(Beginning of Given information)
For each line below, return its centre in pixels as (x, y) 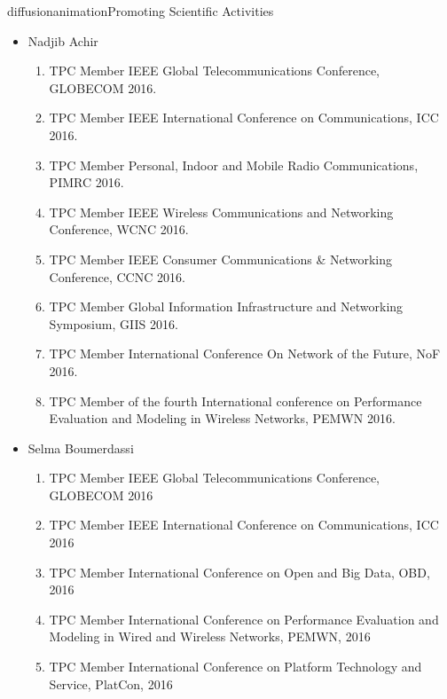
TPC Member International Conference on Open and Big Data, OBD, (239, 572)
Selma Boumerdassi (81, 448)
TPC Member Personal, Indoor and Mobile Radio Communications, (234, 165)
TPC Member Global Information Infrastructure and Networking (226, 306)
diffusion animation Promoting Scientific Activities (141, 11)
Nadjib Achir (63, 40)
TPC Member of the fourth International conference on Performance (235, 401)
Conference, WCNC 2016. (119, 229)
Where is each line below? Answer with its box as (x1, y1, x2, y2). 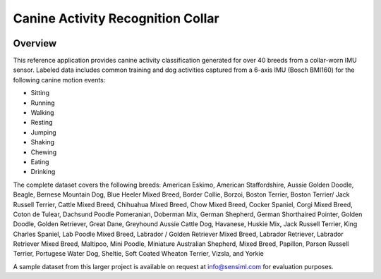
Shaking (30, 138, 55, 147)
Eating (30, 157, 49, 166)
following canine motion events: (13, 75, 106, 84)
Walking (30, 108, 54, 117)
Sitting (30, 89, 49, 97)
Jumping (30, 128, 56, 137)
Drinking (30, 168, 56, 176)
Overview (13, 37, 57, 49)
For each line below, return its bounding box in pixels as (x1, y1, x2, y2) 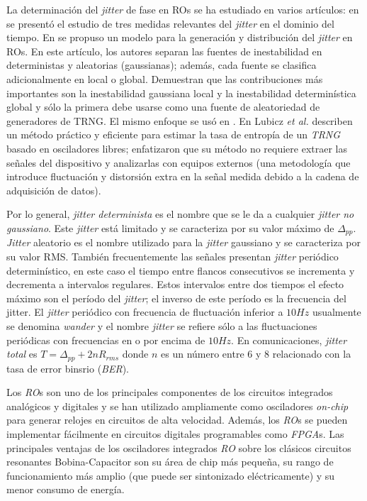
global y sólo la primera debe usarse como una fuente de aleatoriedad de (6, 99, 320, 114)
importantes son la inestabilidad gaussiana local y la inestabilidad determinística (6, 85, 356, 100)
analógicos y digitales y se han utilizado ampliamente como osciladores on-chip (6, 398, 349, 413)
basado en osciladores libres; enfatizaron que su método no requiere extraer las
(End of Given information)
Repeat the material above precisely as it appears, omitting the images it contains.

For each line below, return its centre in pixels as (x, y) 
TPC Member International Conference on Open and Big Data, OBD, (239, 572)
Selma Boumerdassi (81, 448)
TPC Member Personal, Indoor and Mobile Radio Communications, (234, 165)
TPC Member Global Information Infrastructure and Networking (226, 306)
diffusion animation Promoting Scientific Activities (141, 11)
Nadjib Achir (63, 40)
TPC Member of the fourth International conference on Performance (235, 401)
Conference, WCNC 2016. (119, 229)
Where is each line below? Answer with its box as (x1, y1, x2, y2). 
Shaking (30, 138, 55, 147)
Eating (30, 157, 49, 166)
following canine motion events: (13, 75, 106, 84)
Walking (30, 108, 54, 117)
Sitting (30, 89, 49, 97)
Jumping (30, 128, 56, 137)
Drinking (30, 168, 56, 176)
Overview (13, 37, 57, 49)
For each line below, return its bounding box in pixels as (x1, y1, x2, y2) 
global y sólo la primera debe usarse como una fuente de aleatoriedad de (6, 99, 320, 114)
importantes son la inestabilidad gaussiana local y la inestabilidad determinística (6, 85, 356, 100)
analógicos y digitales y se han utilizado ampliamente como osciladores on-chip (6, 398, 349, 413)
basado en osciladores libres; enfatizaron que su método no requiere extraer las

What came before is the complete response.